You can manually orientate your ship for precise positioning
The only criticisms I have of Flotilla, considering its tiny $10 price tag, are the occasional over-repetition of some events and the fact that the adventures could really be a little bit longer. I’ve encountered references to things I’m yet to experience and there are often events which I’d love to see come to some kind of conclusion before I get killed off. The ship veterancy system is a little redundant for this reason as well.
That said, Flotilla is an exceptional short-form game with a slick interface, a simple yet tactically involved combat system, a great sense of fun and a beautiful shade of melancholia. It has the style and simple fundamentals that make it a game to attract beginners and engross the veterans alike and for $10 I would recommend it to anyone.



You didn’t post the site:
http://www.blendogames.com/flotilla/
Cool story, bro.
That said, sounds great. Space Adventures in Infinite Space get an obvious nod, but a stylized elaborate sounding version is delicious. I’ll probably pick it up. Humor is a major plus as well.
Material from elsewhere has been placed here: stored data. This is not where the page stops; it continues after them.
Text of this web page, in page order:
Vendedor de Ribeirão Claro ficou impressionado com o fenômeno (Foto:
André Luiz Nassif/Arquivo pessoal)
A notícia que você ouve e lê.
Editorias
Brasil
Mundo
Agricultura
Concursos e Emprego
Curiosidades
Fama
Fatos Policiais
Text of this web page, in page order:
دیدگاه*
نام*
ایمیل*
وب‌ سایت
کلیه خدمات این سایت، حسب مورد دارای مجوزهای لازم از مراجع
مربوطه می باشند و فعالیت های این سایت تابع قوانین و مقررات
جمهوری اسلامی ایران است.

Procedural generation is the future! I welcome our procedurally generated overlords.
I should add that Blendo have been patching away like crazy with updates. It’s up to v1.8 now which adds an online scoreboard.
When the demo clicked for me (I won an epic 2 on 5 battle against some enemy battleships after sustaining heavy damage in the initial salvos) I really enjoyed this.
I’m planning on buying it once my exams are done.
Great review! I just noticed that the deer space-bastard mentioned is named the reverse of Santa Maria. Conspiracy? Yeah, maybe not.
Thanks. Didn’t notice that, actually. Must pay more attention – goodness knows what dark machinations lurk beneath Flotilla’s friendly surface. Also, easy way to generate space names: mine would be Nellim Luap.